If we assume swings are distributed like this in other elections, as soon as we have results from a few counties, we can estimate the average change in outcome among the reporting counties, and project that swing onto the remaining counties.
For example, early in the evening of the Virginia governor’s election, even though Cuccinelli was ahead of McAuliffe in the vote counts, the few counties with results reporting showed him down 13.8 percent on average from the Republican in the previous election. Once we projected that swing onto the rest of the counties, we could estimate that McAuliffe would win by 3.5 percent.
In addition to this statewide average, we calculate more specific swing predictions for each outstanding county. To do this, we first break Virginia into clusters of counties based on population, then choose two or three counties within that cluster that voted similarly in the previous election to form a better estimate than the overall state swing.
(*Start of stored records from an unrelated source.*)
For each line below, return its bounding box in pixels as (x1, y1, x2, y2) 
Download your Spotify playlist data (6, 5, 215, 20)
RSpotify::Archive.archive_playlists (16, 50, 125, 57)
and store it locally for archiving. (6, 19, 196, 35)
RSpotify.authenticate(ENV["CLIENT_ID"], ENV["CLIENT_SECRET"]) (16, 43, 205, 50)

Consider the swings within each cluster between the 2005 and 2009 Virginia governor races:
Counties in Virginia grouped by population, each showing 2005 democratic vote share and 2005-2009 swing.
Within each cluster, the 2005-2009 Democratic swings were fairly correlated; counties that favored the Republican more in 2005 tended to swing more strongly toward the Republican in 2009. Because of this correlation, counties that voted similarly in the previous election provide a better estimate for each other than the overall cluster average. More importantly, breaking the state into clusters tends to group the higher-variance (smaller) counties together, where they have less impact on the bigger counties.
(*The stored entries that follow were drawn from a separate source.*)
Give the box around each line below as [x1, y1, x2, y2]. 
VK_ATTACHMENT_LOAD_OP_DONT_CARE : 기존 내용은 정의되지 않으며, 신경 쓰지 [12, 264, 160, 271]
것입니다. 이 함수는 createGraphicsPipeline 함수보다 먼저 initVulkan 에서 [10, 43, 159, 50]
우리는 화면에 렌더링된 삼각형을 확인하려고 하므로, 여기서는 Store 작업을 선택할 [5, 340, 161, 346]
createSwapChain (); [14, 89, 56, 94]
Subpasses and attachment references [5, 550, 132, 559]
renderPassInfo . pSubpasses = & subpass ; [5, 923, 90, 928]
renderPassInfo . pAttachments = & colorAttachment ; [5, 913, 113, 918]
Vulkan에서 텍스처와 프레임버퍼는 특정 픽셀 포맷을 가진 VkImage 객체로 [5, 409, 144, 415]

One final issue in Virginia is that heavily Democratic precincts in larger counties tend to report votes last, which means that until late in the election, most of the bigger counties are understating their actual support for the Democrat. Without assuming that these precincts always report last, there’s no way to know this understatement is happening again. If this pattern is typical, it can be handled by applying a 5-point bonus to the Democrat in large and medium counties at the beginning of the night that is reduced (linearly) to 0 points as votes are reported. This same correction works well for both the 2012 and 2013 elections:
This model has also been validated against all states in the 2012 presidential elections and the 2013 New Jersey Senate election held on October 16th, 2013. The early Democratic understatement found in Virginia didn’t hold true in all states during the 2012 election; the model slightly overstates Democratic support in some states, and understates it in others. The differences in voting patterns (including the order in which votes are reported) is the key challenge to mid-election projections. It’s an open question whether the correction factor that was successful for the last two Virginia elections can be used again, and whether this mechanism for correction can be generalized to other states.